The first step happened a while ago: it has been to properly implement and fix the lineinfo generation system, thanks to users' friendly pressure :). That feature had been planned for a long time but remained quite sketchy until then. Step #2 now: ability to regenerate a source file from its AST+source. I won't insist on the ability to synthesize source out of raw AST, only on the ability to weave together the bits of sources, recursively, from AST leaves to top-level node; since I don't plan to mix those recomposed parts with generated ones yet, the initial goal is simply to retrieve the original source file!
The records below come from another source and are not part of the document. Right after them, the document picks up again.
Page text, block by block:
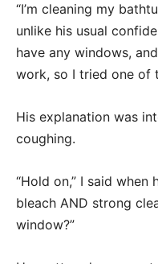
“I’m cleaning my
unlike his usual
have any windows,
work, so I tried one of
His explanation was
coughing.
“Hold on,” I said when
bleach AND strong
window?”
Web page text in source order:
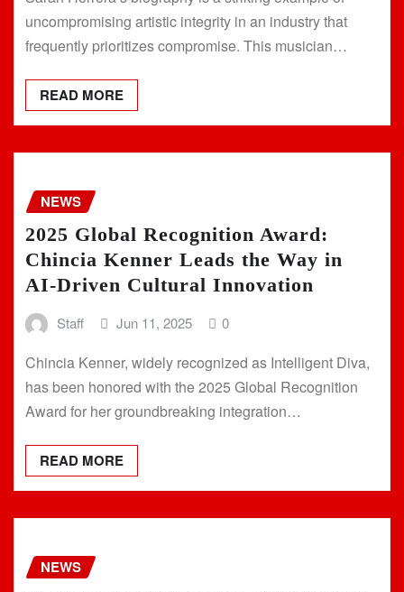
uncompromising artistic integrity in an industry that
frequently prioritizes compromise. This musician…
READ MORE
NEWS
2025 Global Recognition Award:
Chincia Kenner Leads the Way in
AI-Driven Cultural Innovation
Staff Jun 11, 2025 0
Chincia Kenner, widely recognized as Intelligent Diva,
has been honored with the 2025 Global Recognition
Award for her groundbreaking integration…
READ MORE
NEWS
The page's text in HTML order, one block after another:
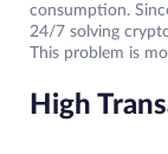
consumption.
24/7 solving
This problem is
High
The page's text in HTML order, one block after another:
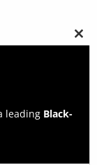
this
leading Black-
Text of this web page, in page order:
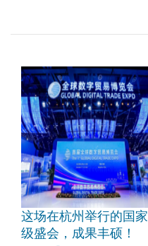
这场在杭州举行的国家
级盛会，成果丰硕！
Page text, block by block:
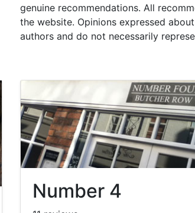
genuine recommendations. All
the website. Opinions expressed
authors and do not necessarily
Number 4
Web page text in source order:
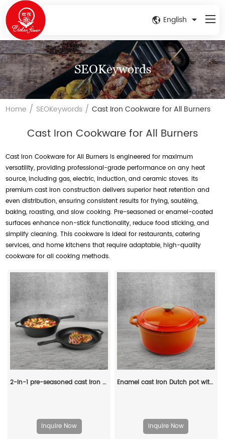
English
SEOKeywords
Home / SEOKeywords /Cast Iron Cookware for All Burners
Cast Iron Cookware for All Burners
Cast Iron Cookware for All Burners is engineered for maximum
versatility, providing professional-grade performance on any heat
source, including gas, electric, induction, and ceramic stoves. Its
premium cast iron construction delivers superior heat retention and
even distribution, ensuring consistent results for frying, sautéing,
baking, roasting, and slow cooking. Pre-seasoned or enamel-coated
surfaces enhance non-stick functionality, reduce food sticking, and
simplify cleaning. This cookware is ideal for restaurants, catering
services, and home kitchens that require adaptable, high-quality
cookware for all cooking methods.
2-in-1 pre-seasoned cast iron Dutch grill with handle - Stew pot with frying pan lid
Inquire Now
Enamel cast iron Dutch pot with lid and double handles, suitable for bread baking, stewing, and grilled meat
Inquire Now
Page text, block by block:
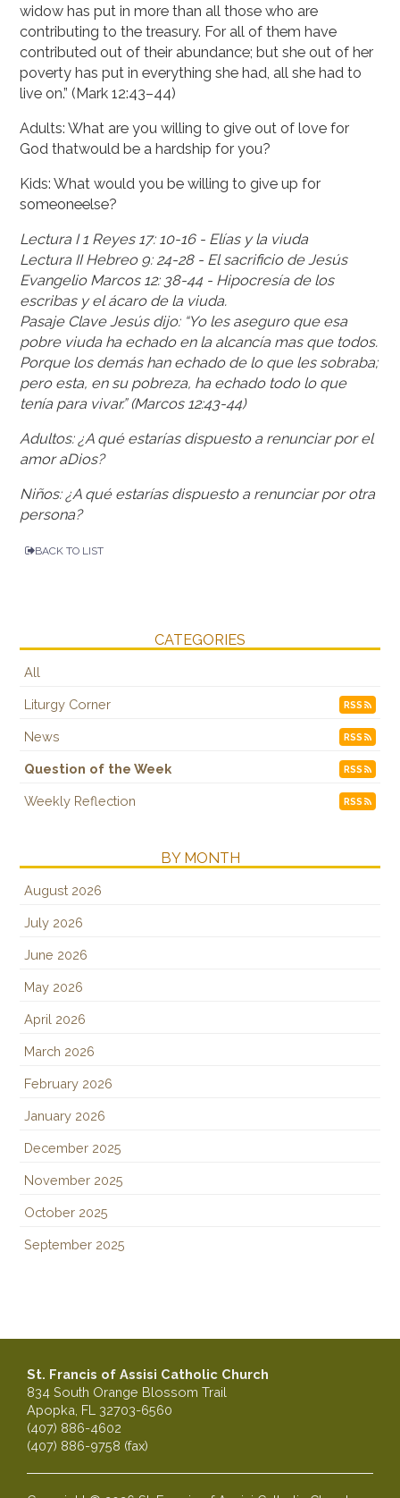
widow has put in more than all those who are
contributing to the treasury. For all of them have
contributed out of their abundance; but she out of her
poverty has put in everything she had, all she had to
live on.” (Mark 12:43–44)
Adults: What are you willing to give out of love for
God thatwould be a hardship for you?
Kids: What would you be willing to give up for
someoneelse?
Lectura I 1 Reyes 17: 10-16 - Elías y la viuda
Lectura II Hebreo 9: 24-28 - El sacrificio de Jesús
Evangelio Marcos 12: 38-44 - Hipocresía de los
escribas y el ácaro de la viuda.
Pasaje Clave Jesús dijo: “Yo les aseguro que esa
pobre viuda ha echado en la alcancía mas que todos.
Porque los demás han echado de lo que les sobraba;
pero esta, en su pobreza, ha echado todo lo que
tenía para vivar.” (Marcos 12:43-44)
Adultos: ¿A qué estarías dispuesto a renunciar por el
amor aDios?
Niños: ¿A qué estarías dispuesto a renunciar por otra
persona?
BACK TO LIST
CATEGORIES
All
Liturgy Corner RSS
News RSS
Question of the Week RSS
Weekly Reflection RSS
BY MONTH
August 2026
July 2026
June 2026
May 2026
April 2026
March 2026
February 2026
January 2026
December 2025
November 2025
October 2025
September 2025
St. Francis of Assisi Catholic Church
834 South Orange Blossom Trail
Apopka, FL 32703-6560
(407) 886-4602
(407) 886-9758 (fax)

The program is basically a a code walker, which will, on its way down,
  • check which AST nodes can be weaved: to be able to weave it, we need to be able to extract its skeleton form the original sources, so we need the node and all of its direct children to have lineinfo fields; The list of conforming nodes will be kept in a weaveable node->Boolean table.
  • generate an easy to read parent / child relation. This is not the same as table inclusion in the AST: some tables in the AST don't represent an expression, a statement or a block, and we're only interested into these element kinds. The relation will be kept in an ast_children parent->children list table.
Here's the code of this first walker:
require 'walk'

function weave_ast (src, ast, name)
   local ast_children, weaveable, node_cfg = { }, { }, { }

   function node_cfg.down(ast, parent)
      if   not ast.lineinfo 
      then weaveable [parent] = nil
      else weaveable [ast] = true end
      ast_children [ast] = { }
      if parent then table.insert (ast_children [parent], ast) end

   local cfg = { expr=node_cfg; stat=node_cfg; block=node_cfg }
   walk.block (cfg, ast)

local src = ???
local ast = mlc.luastring_to_ast (src, name)
weave_ast (src, ast)
Now, this information can be used on our way "back up": each weaveable node will be generated by stitching its children's sources in its own source skeleton. This has to be done children first, parents later, of course. Moreover, we'll need a tiny trick here: the code walker is imperative, not functional, it's designed to modify ASTs rather than returning a value. To "return" a node's source, we'll create a gen_source AST->source string table, which will remember all of the translatations for the duration of the operations.
function weave_ast (src, ast, name)
   local gen_source, ast_children, weaveable, node_cfg = { }, { }, { }, { }

   function node_cfg.down(ast, parent) ... end

   function node_cfg.up(ast)
      local function weave_skeleton (ast)
         local buffer = { }
         local a, d = ast.lineinfo.first[3], ast.lineinfo.last[3]
         for child in ivalues (ast_children [ast]) do
            local b, c = child.lineinfo.first[3], child.lineinfo.last[3]
            table.insert (buffer, acc (src:sub (a, b-1)) .. acc (gen_source [child]))
            a = c+1
         gen_source [ast] = table.concat (buffer) .. src:sub (a, d)
      if weaveable [ast] then weave (ast)
      else error "Can't handle nodes without proper lineinfo yet" end

   local cfg = { expr=node_cfg; stat=node_cfg; block=node_cfg }
   walk.block (cfg, ast)
   return gen_source [ast]
This will be enough for today. Next steps will be:
  • step #3: ability to generate decent sources from an AST without any lineinfo nor sources.
  • step #4: ability to mix both approaches, generate decent sources from an AST that's only partially lineinfo'd.